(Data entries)

>>

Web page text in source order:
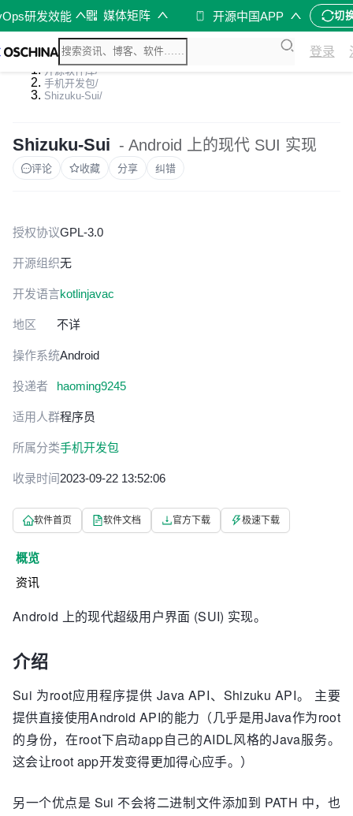
研发效能 媒体矩阵 开源中国APP 切
登录
开源软件库/
手机开发包/
Shizuku-Sui/
Shizuku-Sui - Android 上的现代 SUI 实现
评论 收藏 分享 纠错
授权协议GPL-3.0
开源组织无
开发语言kotlinjavac
地区 不详
操作系统Android
投递者 haoming9245
适用人群程序员
所属分类手机开发包
收录时间2023-09-22 13:52:06
软件首页 软件文档 官方下载 极速下载
概览
资讯
Android 上的现代超级用户界面 (SUI) 实现。
介绍
Sui 为root应用程序提供 Java API、Shizuku API。 主要
提供直接使用Android API的能力（几乎是用Java作为root
的身份，在root下启动app自己的AIDL风格的Java服务。
这会让root app开发变得更加得心应手。）
另一个优点是 Sui 不会将二进制文件添加到 PATH 中，也
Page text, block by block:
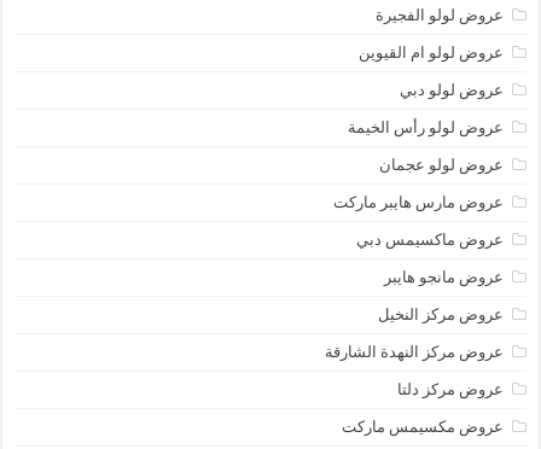
عروض لولو الفجيرة
عروض لولو ام القيوين
عروض لولو دبي
عروض لولو رأس الخيمة
عروض لولو عجمان
عروض مارس هايبر ماركت
عروض ماكسيمس دبي
عروض مانجو هايبر
عروض مركز النخيل
عروض مركز النهدة الشارقة
عروض مركز دلتا
عروض مكسيمس ماركت
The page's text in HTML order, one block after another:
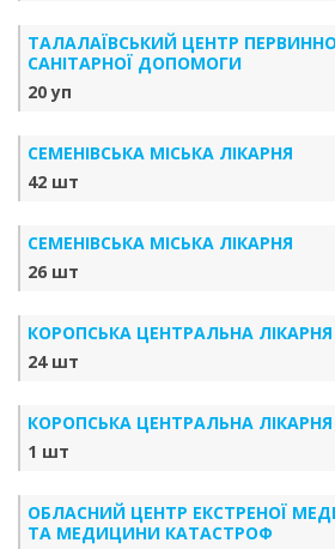
ТАЛАЛАЇВСЬКИЙ ЦЕНТР
САНІТАРНОЇ ДОПОМОГИ
20 уп
СЕМЕНІВСЬКА МІСЬКА ЛІКАРНЯ
42 шт
СЕМЕНІВСЬКА МІСЬКА ЛІКАРНЯ
26 шт
КОРОПСЬКА ЦЕНТРАЛЬНА ЛІКАРНЯ
24 шт
КОРОПСЬКА ЦЕНТРАЛЬНА ЛІКАРНЯ
1 шт
ОБЛАСНИЙ ЦЕНТР ЕКСТРЕНОЇ
ТА МЕДИЦИНИ КАТАСТРОФ
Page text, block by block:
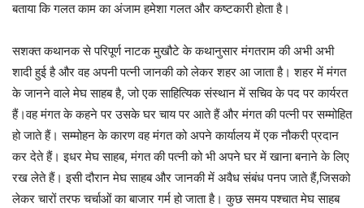
बताया कि गलत काम का अंजाम हमेशा गलत और कष्टकारी होता है।
सशक्त कथानक से परिपूर्ण नाटक मुखौटे के कथानुसार मंगतराम की अभी अभी
शादी हुई है और वह अपनी पत्नी जानकी को लेकर शहर आ जाता है। शहर में मंगत
के जानने वाले मेघ साहब है, जो एक साहित्यिक संस्थान में सचिव के पद पर कार्यरत
हैं।वह मंगत के कहने पर उसके घर चाय पर आते हैं और मंगत की पत्नी पर सम्मोहित
हो जाते हैं। सम्मोहन के कारण वह मंगत को अपने कार्यालय में एक नौकरी प्रदान
कर देते हैं। इधर मेघ साहब, मंगत की पत्नी को भी अपने घर में खाना बनाने के लिए
रख लेते हैं। इसी दौरान मेघ साहब और जानकी में अवैध संबंध पनप जाते हैं,जिसको
लेकर चारों तरफ चर्चाओं का बाजार गर्म हो जाता है। कुछ समय पश्चात मेघ साहब
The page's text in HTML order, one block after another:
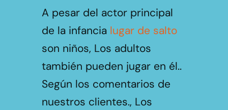
A pesar del actor principal
de la infancia lugar de salto
son niños, Los adultos
también pueden jugar en él..
Según los comentarios de
nuestros clientes., Los
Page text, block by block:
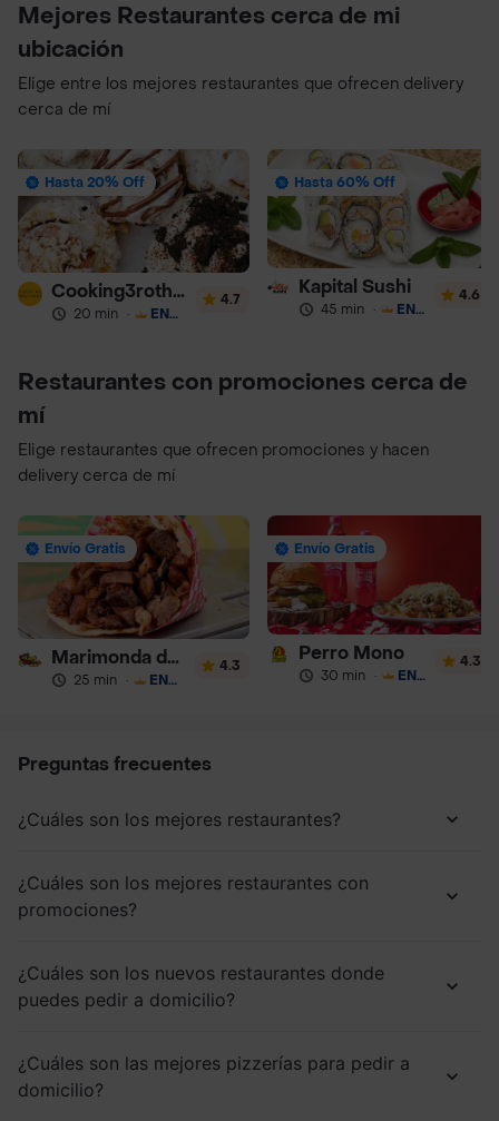
Mejores Restaurantes cerca de mi
ubicación
Elige entre los mejores restaurantes que ofrecen delivery
cerca de mí
Hasta 20% Off
Cooking3rothers
20 min · ENVÍO GRATIS
4.7
Hasta 60% Off
Kapital Sushi
45 min · ENVÍO GRATIS
4.6
Restaurantes con promociones cerca de
mí
Elige restaurantes que ofrecen promociones y hacen
delivery cerca de mí
Envío Gratis
Marimonda del Mono
25 min · ENVÍO GRATIS
4.3
Envío Gratis
Perro Mono
30 min · ENVÍO GRATIS
4.3
Preguntas frecuentes
¿Cuáles son los mejores restaurantes?
¿Cuáles son los mejores restaurantes con
promociones?
¿Cuáles son los nuevos restaurantes donde
puedes pedir a domicilio?
¿Cuáles son las mejores pizzerías para pedir a
domicilio?
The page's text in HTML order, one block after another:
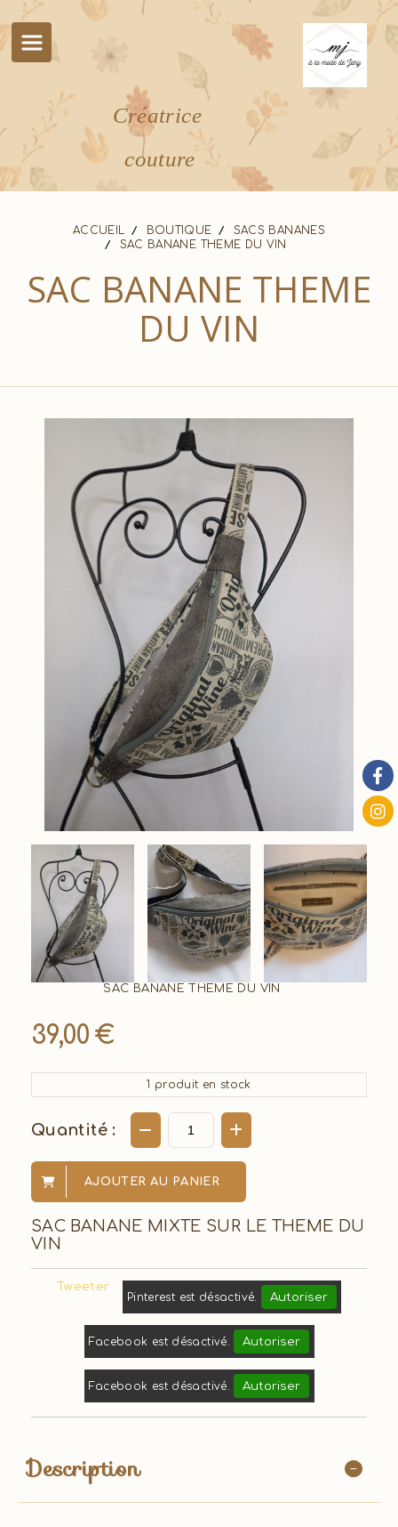
Créatrice
couture
ACCUEIL BOUTIQUE
SACS BANANES
SAC BANANE THEME DU VIN
SAC BANANE THEME
DU VIN
SAC BANANE THEME DU VIN
39,00 €
1 produit en stock
Quantité :
AJOUTER AU PANIER
SAC BANANE MIXTE SUR LE THEME DU
VIN
Tweeter
Pinterest est désactivé.
Autoriser
Facebook est désactivé. Autoriser
Facebook est désactivé. Autoriser
Description
Panneau de gestion des cookies
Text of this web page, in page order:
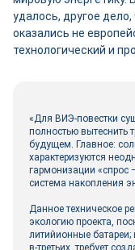
удалось, другое
оказались не
технологический и
«Для ВИЭ-повестки
полностью вытеснить
будущем. Главное:
характеризуются
гармонизации «спрос
система накопления
Данное техническое
экологию проекта,
литийионные
в‑третьих, требует
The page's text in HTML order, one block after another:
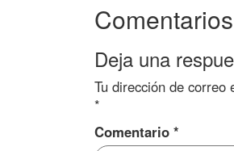
Comentarios
Deja una
Tu dirección de correo
*
Comentario *
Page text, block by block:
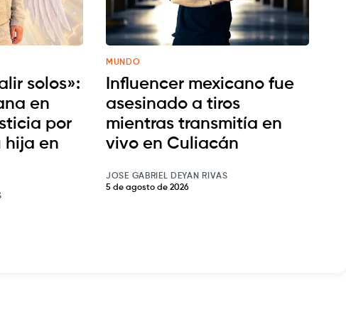
solos»:
en
por
hija en
MUNDO
Influencer mexicano fue
asesinado a tiros
mientras transmitía en
vivo en Culiacán
JOSE GABRIEL DEYAN RIVAS
5 de agosto de 2026
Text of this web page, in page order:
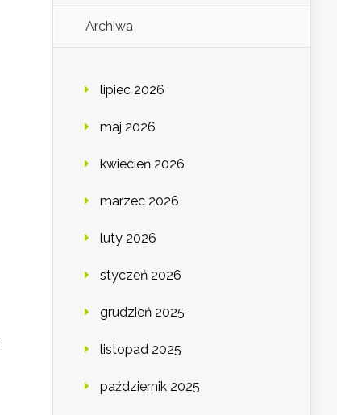
Archiwa
lipiec 2026
maj 2026
kwiecień 2026
marzec 2026
luty 2026
styczeń 2026
grudzień 2025
listopad 2025
październik 2025
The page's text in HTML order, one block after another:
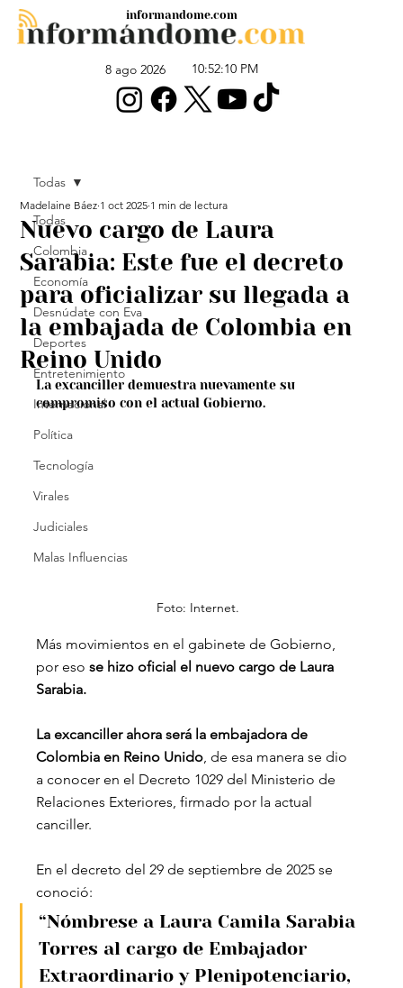
8 ago 2026 10:52:10 PM
informandome.com
Todas
Colombia
Economía
Desnúdate con Eva
Deportes
Entretenimiento
Internacional
Política
Tecnología
Virales
Judiciales
Malas Influencias
Todas
Nuevo cargo de Laura
Sarabia: Este fue el decreto
para oficializar su llegada a
la embajada de Colombia en
Reino Unido
Madelaine Báez 1 oct 2025 1 min de lectura
La excanciller demuestra nuevamente su
compromiso con el actual Gobierno.
Foto: Internet.
Más movimientos en el gabinete de Gobierno,
por eso se hizo oficial el nuevo cargo de Laura
Sarabia.
La excanciller ahora será la embajadora de
Colombia en Reino Unido , de esa manera se dio
a conocer en el Decreto 1029 del Ministerio de
Relaciones Exteriores, firmado por la actual
canciller.
En el decreto del 29 de septiembre de 2025 se
conoció:
“Nómbrese a Laura Camila Sarabia
Torres al cargo de Embajador
Extraordinario y Plenipotenciario,
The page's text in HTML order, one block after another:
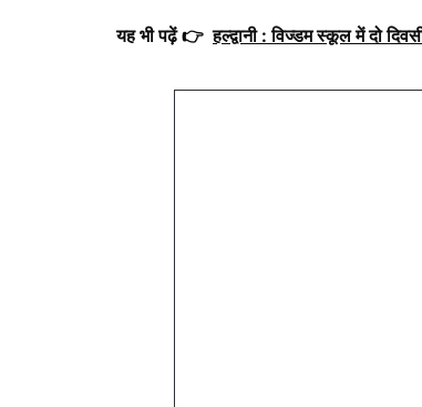
यह भी पढ़ें 👉 हल्द्वानी : विज्डम स्कूल में दो
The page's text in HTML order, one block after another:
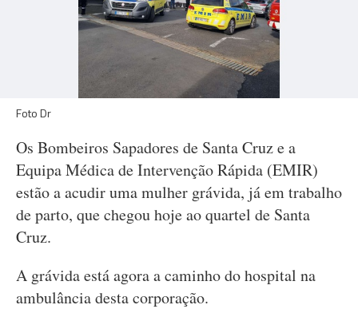
Foto Dr
Os Bombeiros Sapadores de Santa Cruz e a
Equipa Médica de Intervenção Rápida (EMIR)
estão a acudir uma mulher grávida, já em trabalho
de parto, que chegou hoje ao quartel de Santa
Cruz.
A grávida está agora a caminho do hospital na
ambulância desta corporação.
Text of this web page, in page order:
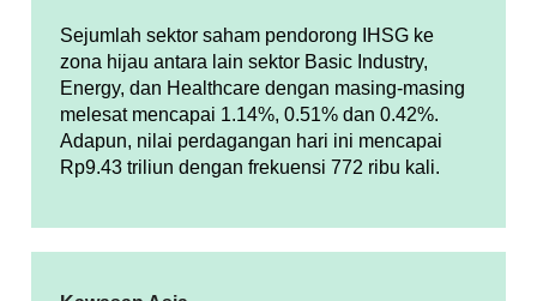
Sejumlah sektor saham pendorong IHSG ke
zona hijau antara lain sektor Basic Industry,
Energy, dan Healthcare dengan masing-masing
melesat mencapai 1.14%, 0.51% dan 0.42%.
Adapun, nilai perdagangan hari ini mencapai
Rp9.43 triliun dengan frekuensi 772 ribu kali.
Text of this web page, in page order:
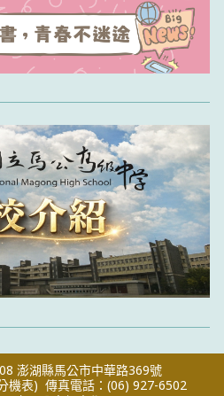
澎湖縣馬公市中華路369號
機表) 傳真電話：(06) 927-6502
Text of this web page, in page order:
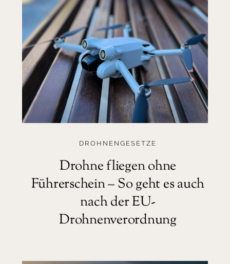
Drohne fliegen ohne
Führerschein – So geht es auch
nach der EU-
Drohnenverordnung
DROHNENGESETZE
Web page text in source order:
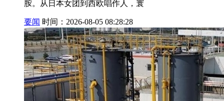
胺。从日本女团到西欧唱作人，寰
要闻 时间：2026-08-05 08:28:28
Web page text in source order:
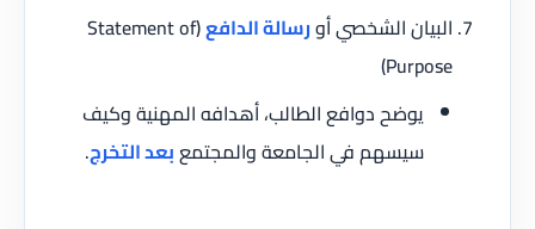
البيان الشخصي أورسالة الدافع (Statement of
Purpose)
يوضح دوافع الطالب، أهدافه المهنية وكيف
سيسهم في الجامعة والمجتمعبعد التخرج.
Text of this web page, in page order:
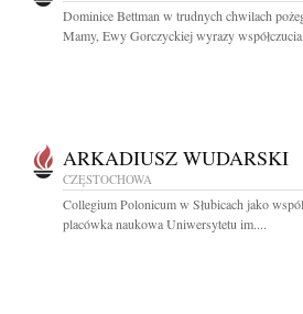
Dominice Bettman w trudnych chwilach
Mamy, Ewy Gorczyckiej wyrazy
ARKADIUSZ WUDARSKI
CZĘSTOCHOWA
Collegium Polonicum w Słubicach jako
placówka naukowa Uniwersytetu im....
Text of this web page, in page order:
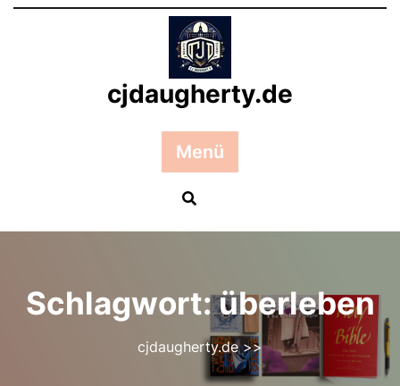
Zum
cjdaugherty.de
Menü
Schlagwort:überleben
cjdaugherty.de>>
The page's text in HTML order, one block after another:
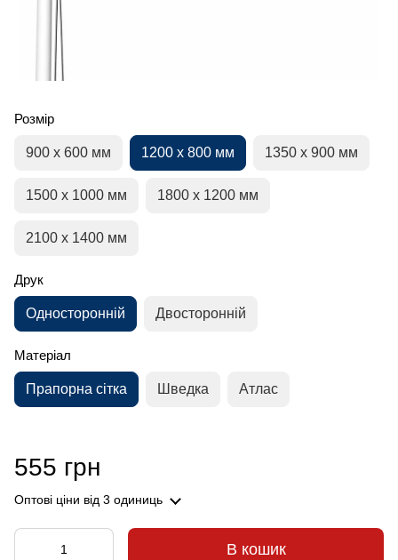
Розмір
900 х 600 мм 1200 х 800 мм 1350 х 900 мм
1500 х 1000 мм 1800 х 1200 мм
2100 х 1400 мм
Друк
Односторонній Двосторонній
Матеріал
Прапорна сітка Шведка Атлас
555 грн
Оптові ціни від 3 одиниць
В кошик
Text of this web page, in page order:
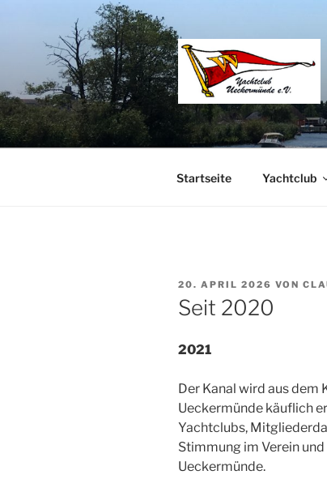
springen
Startseite Yachtclub
VERÖFFENTLICHT
AM
20. APRIL 2026 VON
Seit 2020
2021
Der Kanal wird aus
Ueckermünde käuflich
Yachtclubs,
Stimmung im Verein
Ueckermünde.

<<

| Task requirements |
The lines to copy run from the one containing "Der Kanal wird aus" through the last line above. Copy them exactly and include nothing else.

| Task solution |
Der Kanal wird aus
Ueckermünde käuflich
Yachtclubs,
Stimmung im Verein
Ueckermünde.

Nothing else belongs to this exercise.